• [Aim of the exercise]: Reproduce, exactly and only, the lines of the data that follows from the one containing "Page text, block" down to the one containing "The page's text", without pictures.

• [Items from a dataset]:
[Start of Attachment]
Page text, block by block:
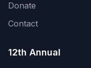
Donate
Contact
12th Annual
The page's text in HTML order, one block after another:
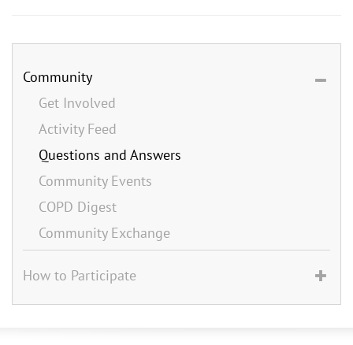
[End of Attachment]
[Start of Attachment]
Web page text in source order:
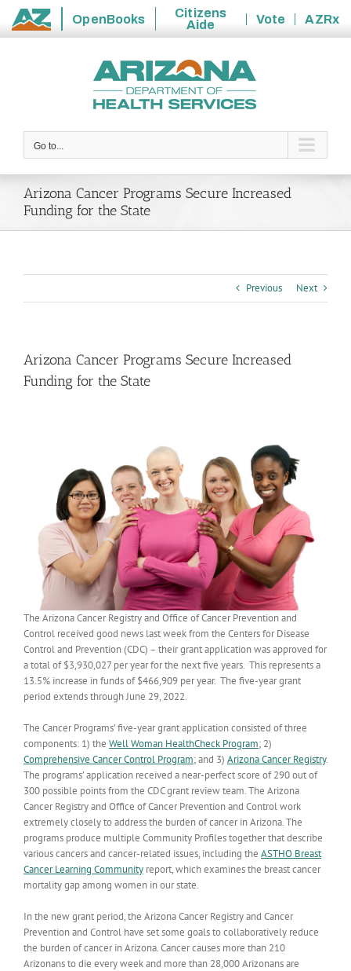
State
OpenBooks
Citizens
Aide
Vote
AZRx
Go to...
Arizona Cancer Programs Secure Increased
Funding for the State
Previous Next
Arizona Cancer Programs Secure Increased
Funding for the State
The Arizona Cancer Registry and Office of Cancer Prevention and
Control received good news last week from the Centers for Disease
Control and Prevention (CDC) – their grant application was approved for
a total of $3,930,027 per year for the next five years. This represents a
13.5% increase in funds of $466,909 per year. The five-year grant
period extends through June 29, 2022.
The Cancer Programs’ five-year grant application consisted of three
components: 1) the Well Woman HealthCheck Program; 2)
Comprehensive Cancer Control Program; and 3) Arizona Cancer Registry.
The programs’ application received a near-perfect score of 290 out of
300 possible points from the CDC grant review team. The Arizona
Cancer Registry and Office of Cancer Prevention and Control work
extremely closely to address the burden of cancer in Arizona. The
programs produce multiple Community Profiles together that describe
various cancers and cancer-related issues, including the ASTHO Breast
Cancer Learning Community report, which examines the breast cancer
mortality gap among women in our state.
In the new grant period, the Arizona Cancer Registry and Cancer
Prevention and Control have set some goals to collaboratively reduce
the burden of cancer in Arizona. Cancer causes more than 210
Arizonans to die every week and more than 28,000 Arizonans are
[End of Attachment]
• [Answer to this task]:
Page text, block by block:
Donate
Contact
12th Annual
The page's text in HTML order, one block after another:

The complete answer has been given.